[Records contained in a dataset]
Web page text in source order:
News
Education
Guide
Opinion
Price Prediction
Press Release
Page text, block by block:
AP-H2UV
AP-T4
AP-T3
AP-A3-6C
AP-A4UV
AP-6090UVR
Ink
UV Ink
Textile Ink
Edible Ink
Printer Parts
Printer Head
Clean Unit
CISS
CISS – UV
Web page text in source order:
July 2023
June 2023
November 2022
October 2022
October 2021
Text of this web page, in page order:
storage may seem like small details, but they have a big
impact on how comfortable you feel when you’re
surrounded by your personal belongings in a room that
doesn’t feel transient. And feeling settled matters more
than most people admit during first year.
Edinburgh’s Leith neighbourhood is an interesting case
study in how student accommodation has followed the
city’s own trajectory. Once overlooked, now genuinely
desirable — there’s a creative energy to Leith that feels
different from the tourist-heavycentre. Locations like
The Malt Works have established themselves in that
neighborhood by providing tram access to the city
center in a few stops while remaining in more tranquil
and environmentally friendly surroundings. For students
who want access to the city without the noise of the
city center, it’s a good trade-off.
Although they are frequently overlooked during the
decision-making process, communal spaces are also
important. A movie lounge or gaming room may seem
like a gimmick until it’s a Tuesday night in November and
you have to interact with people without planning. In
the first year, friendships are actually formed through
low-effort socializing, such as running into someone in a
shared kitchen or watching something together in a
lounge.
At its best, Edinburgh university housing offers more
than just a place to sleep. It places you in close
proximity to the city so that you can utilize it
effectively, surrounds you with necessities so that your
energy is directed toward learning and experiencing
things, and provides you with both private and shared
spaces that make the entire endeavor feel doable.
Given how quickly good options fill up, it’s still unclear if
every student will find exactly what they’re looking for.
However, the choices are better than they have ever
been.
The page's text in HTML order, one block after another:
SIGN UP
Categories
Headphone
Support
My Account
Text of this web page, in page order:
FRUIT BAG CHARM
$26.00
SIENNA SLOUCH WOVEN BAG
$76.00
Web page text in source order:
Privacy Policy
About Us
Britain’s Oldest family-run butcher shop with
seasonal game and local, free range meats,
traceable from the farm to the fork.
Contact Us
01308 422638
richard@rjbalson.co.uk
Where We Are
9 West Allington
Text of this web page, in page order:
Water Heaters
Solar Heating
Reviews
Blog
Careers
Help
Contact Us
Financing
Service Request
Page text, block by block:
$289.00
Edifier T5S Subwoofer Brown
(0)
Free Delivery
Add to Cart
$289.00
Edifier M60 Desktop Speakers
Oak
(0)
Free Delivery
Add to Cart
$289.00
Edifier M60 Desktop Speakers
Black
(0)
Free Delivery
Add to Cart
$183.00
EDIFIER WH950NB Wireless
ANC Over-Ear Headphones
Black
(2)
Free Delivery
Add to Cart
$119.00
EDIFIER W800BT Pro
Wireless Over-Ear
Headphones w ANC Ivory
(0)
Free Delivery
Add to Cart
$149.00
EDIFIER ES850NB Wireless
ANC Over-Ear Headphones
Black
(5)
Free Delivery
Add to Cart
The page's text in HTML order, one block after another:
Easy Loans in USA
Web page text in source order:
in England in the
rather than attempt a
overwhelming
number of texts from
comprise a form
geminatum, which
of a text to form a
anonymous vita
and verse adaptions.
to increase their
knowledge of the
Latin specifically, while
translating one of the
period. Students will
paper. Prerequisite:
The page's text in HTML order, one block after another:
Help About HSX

• _Required action_:
Transcribe the entries above exactly.

• _Result_:
Web page text in source order:
News
Education
Guide
Opinion
Price Prediction
Press Release
Page text, block by block:
AP-H2UV
AP-T4
AP-T3
AP-A3-6C
AP-A4UV
AP-6090UVR
Ink
UV Ink
Textile Ink
Edible Ink
Printer Parts
Printer Head
Clean Unit
CISS
CISS – UV
Web page text in source order:
July 2023
June 2023
November 2022
October 2022
October 2021
Text of this web page, in page order:
storage may seem like small details, but they have a big
impact on how comfortable you feel when you’re
surrounded by your personal belongings in a room that
doesn’t feel transient. And feeling settled matters more
than most people admit during first year.
Edinburgh’s Leith neighbourhood is an interesting case
study in how student accommodation has followed the
city’s own trajectory. Once overlooked, now genuinely
desirable — there’s a creative energy to Leith that feels
different from the tourist-heavycentre. Locations like
The Malt Works have established themselves in that
neighborhood by providing tram access to the city
center in a few stops while remaining in more tranquil
and environmentally friendly surroundings. For students
who want access to the city without the noise of the
city center, it’s a good trade-off.
Although they are frequently overlooked during the
decision-making process, communal spaces are also
important. A movie lounge or gaming room may seem
like a gimmick until it’s a Tuesday night in November and
you have to interact with people without planning. In
the first year, friendships are actually formed through
low-effort socializing, such as running into someone in a
shared kitchen or watching something together in a
lounge.
At its best, Edinburgh university housing offers more
than just a place to sleep. It places you in close
proximity to the city so that you can utilize it
effectively, surrounds you with necessities so that your
energy is directed toward learning and experiencing
things, and provides you with both private and shared
spaces that make the entire endeavor feel doable.
Given how quickly good options fill up, it’s still unclear if
every student will find exactly what they’re looking for.
However, the choices are better than they have ever
been.
The page's text in HTML order, one block after another:
SIGN UP
Categories
Headphone
Support
My Account
Text of this web page, in page order:
FRUIT BAG CHARM
$26.00
SIENNA SLOUCH WOVEN BAG
$76.00
Web page text in source order:
Privacy Policy
About Us
Britain’s Oldest family-run butcher shop with
seasonal game and local, free range meats,
traceable from the farm to the fork.
Contact Us
01308 422638
richard@rjbalson.co.uk
Where We Are
9 West Allington
Text of this web page, in page order:
Water Heaters
Solar Heating
Reviews
Blog
Careers
Help
Contact Us
Financing
Service Request
Page text, block by block:
$289.00
Edifier T5S Subwoofer Brown
(0)
Free Delivery
Add to Cart
$289.00
Edifier M60 Desktop Speakers
Oak
(0)
Free Delivery
Add to Cart
$289.00
Edifier M60 Desktop Speakers
Black
(0)
Free Delivery
Add to Cart
$183.00
EDIFIER WH950NB Wireless
ANC Over-Ear Headphones
Black
(2)
Free Delivery
Add to Cart
$119.00
EDIFIER W800BT Pro
Wireless Over-Ear
Headphones w ANC Ivory
(0)
Free Delivery
Add to Cart
$149.00
EDIFIER ES850NB Wireless
ANC Over-Ear Headphones
Black
(5)
Free Delivery
Add to Cart
The page's text in HTML order, one block after another:
Easy Loans in USA
Web page text in source order:
in England in the
rather than attempt a
overwhelming
number of texts from
comprise a form
geminatum, which
of a text to form a
anonymous vita
and verse adaptions.
to increase their
knowledge of the
Latin specifically, while
translating one of the
period. Students will
paper. Prerequisite:
The page's text in HTML order, one block after another:
Help About HSX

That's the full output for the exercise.